**Exercise directions:** Wherever the line that contains "environmental impact." falls, repeat it and the lines after it exactly until the records end, without any pictures.

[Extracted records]
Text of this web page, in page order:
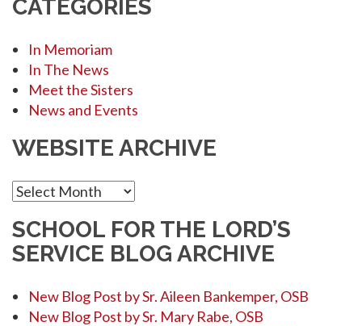
CATEGORIES
In Memoriam
In The News
Meet the Sisters
News and Events
WEBSITE ARCHIVE
Website
SCHOOL FOR THE LORD’S
SERVICE BLOG ARCHIVE
New Blog Post by Sr. Aileen Bankemper, OSB
New Blog Post by Sr. Mary Rabe, OSB
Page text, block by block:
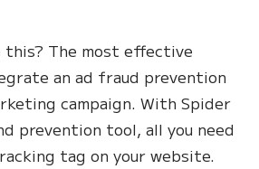
this? The most effective
an ad fraud prevention
campaign. With Spider
prevention tool, all you need
tag on your website.
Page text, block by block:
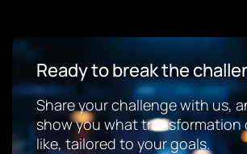
Ready to break the
Share your challenge with us,
show you what transformation
like, tailored to your goals.
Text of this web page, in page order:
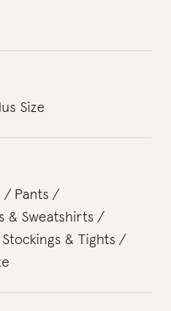
Size
Pants
& Sweatshirts
Stockings & Tights
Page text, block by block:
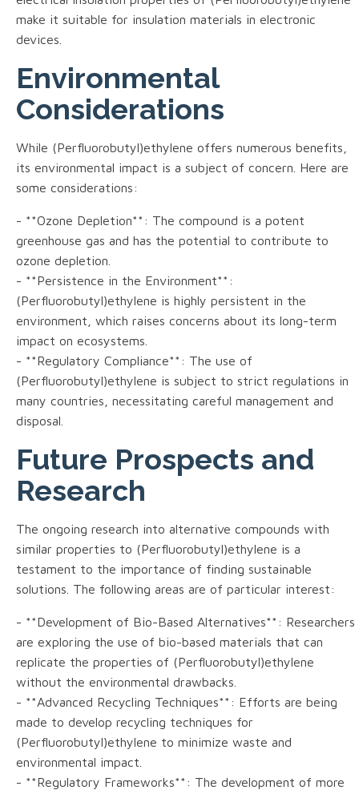
make it suitable for insulation materials in electronic
devices.
Environmental
Considerations
While (Perfluorobutyl)ethylene offers numerous benefits,
its environmental impact is a subject of concern. Here are
some considerations:
- **Ozone Depletion**: The compound is a potent
greenhouse gas and has the potential to contribute to
ozone depletion.
- **Persistence in the Environment**:
(Perfluorobutyl)ethylene is highly persistent in the
environment, which raises concerns about its long-term
impact on ecosystems.
- **Regulatory Compliance**: The use of
(Perfluorobutyl)ethylene is subject to strict regulations in
many countries, necessitating careful management and
disposal.
Future Prospects and
Research
The ongoing research into alternative compounds with
similar properties to (Perfluorobutyl)ethylene is a
testament to the importance of finding sustainable
solutions. The following areas are of particular interest:
- **Development of Bio-Based Alternatives**: Researchers
are exploring the use of bio-based materials that can
replicate the properties of (Perfluorobutyl)ethylene
without the environmental drawbacks.
- **Advanced Recycling Techniques**: Efforts are being
made to develop recycling techniques for
(Perfluorobutyl)ethylene to minimize waste and
environmental impact.
- **Regulatory Frameworks**: The development of more
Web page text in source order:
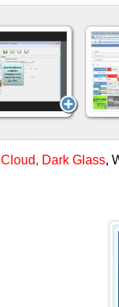
Cloud, Dark Glass,

**Solution to this problem:**
environmental impact.
- **Regulatory Frameworks**: The development of more
Web page text in source order:
Cloud, Dark Glass,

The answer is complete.